The common workflow for developing autonomous system may need these three pillars. First, platform design with an environment model. Second, autonomous application design that includes perception and planning and control and deployment and testing with the hardware. It will be really ideal if we can design, simulate, analyze, implement, and all the way to test with your system within a unified development ecosystem.
Let me talk about the first pillar to design and develop the robot platform with environment model. Robot manipulator platform development consists of multiple components, including mechanical system design, actuator, electrical system, and the environment model, of course. With MATLAB Simulink, you can optimize your custom design after creating a physical model. You can import CAD model to add autonomous algorithm for robot manipulator. If you have URDF file of your robot model, you can create a simulation model with just one line of code to import and stimulate right away.
Conducting experiment with a real system is too expensive and time consuming, and sometimes it is dangerous. So simulation is a really powerful tool for analyzing, optimizing your system, especially when your system is complex. For many workflow, like testing and debugging your system or training your AI system, the physical system is replaced with a simulation.
This simulation is needed through all stage of the development process with different fidelity, like low-fidelity simulation to high-fidelity simulation. But engineer may need to build a simulation model and the scenario using different tools. So it might be great to simulate your system progressively from low-level especially algorithm to high-fidelity system integration to reduce the risk and development time.
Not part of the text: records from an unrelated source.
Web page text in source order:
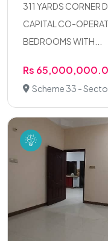
311 YARDS CORNER
CAPITAL CO-
BEDROOMS WITH...
Rs
Scheme 33 -
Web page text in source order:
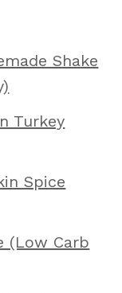
Shake
Turkey
Spice
(Low Carb
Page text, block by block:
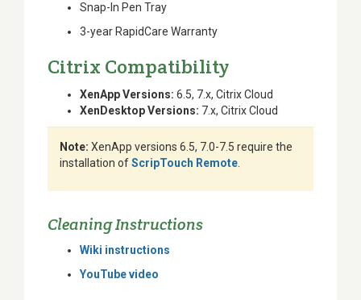
Snap-In Pen Tray
3-year RapidCare Warranty
Citrix Compatibility
XenApp Versions: 6.5, 7.x, Citrix Cloud
XenDesktop Versions: 7.x, Citrix Cloud
Note: XenApp versions 6.5, 7.0-7.5 require the
installation ofScripTouch Remote.
Cleaning Instructions
Wiki instructions
YouTube video
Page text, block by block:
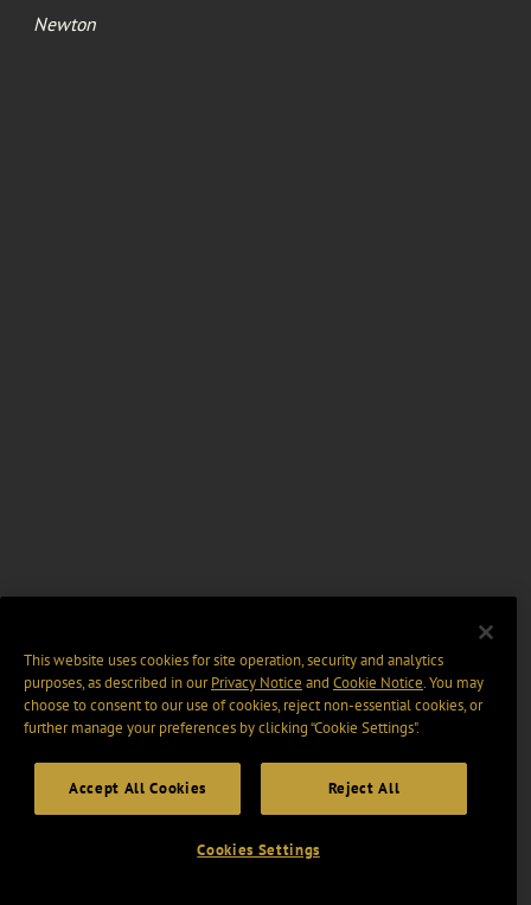
Newton
This website uses cookies for site operation, security and analytics
purposes, as described in ourPrivacy Notice and Cookie Notice. You may
choose to consent to our use of cookies, reject non-essential cookies, or
further manage your preferences by clicking “Cookie Settings".
Accept All Cookies Reject All
Cookies Settings
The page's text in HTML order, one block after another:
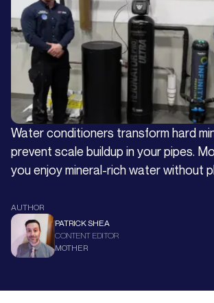
Water conditioners transform hard
prevent scale buildup in your pipes.
you enjoy mineral-rich water without
AUTHOR
PATRICK SHEA
CONTENT EDITOR
MOTHER
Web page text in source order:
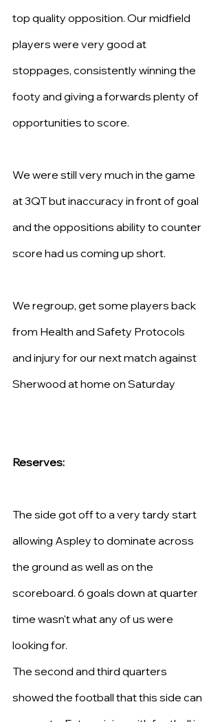
top quality opposition. Our midfield
players were very good at
stoppages, consistently winning the
footy and giving a forwards plenty of
opportunities to score.
We were still very much in the game
at 3QT but inaccuracy in front of goal
and the oppositions ability to counter
score had us coming up short.
We regroup, get some players back
from Health and Safety Protocols
and injury for our next match against
Sherwood at home on Saturday
Reserves:
The side got off to a very tardy start
allowing Aspley to dominate across
the ground as well as on the
scoreboard. 6 goals down at quarter
time wasn't what any of us were
looking for.
The second and third quarters
showed the football that this side can

Let's discuss how to model a system with different level of fidelity to better focus on associate design. At the early stage of application development, we may focus on task scheduling of your application using interactive inverse kinematic tool, for example. Then your system can be modeled using simplified motion model. You then quickly iterate your prototype design of the application.
The MATLAB function block here in the left will do those kinds of task scheduling. Here, and we don't pay attention much for any grasping modeling at this stage. Later on, this motion model in the right hand side can be upgraded with more accurate the model of system dynamics.
After task scheduling has been designed and verified with a simple motion model iteratively, then we can add a controller with your robot model, such as more complex manipulator dynamics model that takes joint torque and grip command. But the leftover part remains the same with the previous. Now we can add more high-fidelity robot model.
The main difference from the previous model is plant model. This plant model incorporates the dynamics with a built-in joint limit and the contact modeling as well. This step adds simulation accuracy at the cost of the modeling complexity and simulation speed.
If your application interacts with the environment, you can now do co-simulation relation by connecting Simulink with external simulator, such as a Gazebo simulator, for your robot interacting with the environment with sense data. Unreal game engine can be used for high fidelity and photorealistic simulation with the physics engine. So this is a great example of the importance of having tools that have interoperability with other tools seamlessly.
Moving on to the next pillar, adding autonomous algorithm for perception planning and control. Before we jump into a perception example, let's take a look at how deep learning can be applied for your robot perception. First, advanced in speech-to-text technology are significantly enabling voice-driven robot.
And images are another rich resource over in the inside of the environment around the robot. Many computer vision technology with deep learning capability has been developed to process information from the immediate pixel, to label object for the robot to work on it, and to find the image abnormality for industrial inspection. 3D point cloud provides an opportunity for better understanding of the surrounding environment of the robot to localize itself within the environment and to estimate the pose of the object.
Let me show you an example of using the labeling tool for object classification for a robot to pick-and-place. In this example, we use a robot to create a set of image data. We move around the robot to capture IGP and the depth stream from a different location and different lighting conditions. We now do ground truth labeling by using image label app to facilitate automated labeling. You can perform the pull image-wise or frame-wise labeling of the object from a collection of the image.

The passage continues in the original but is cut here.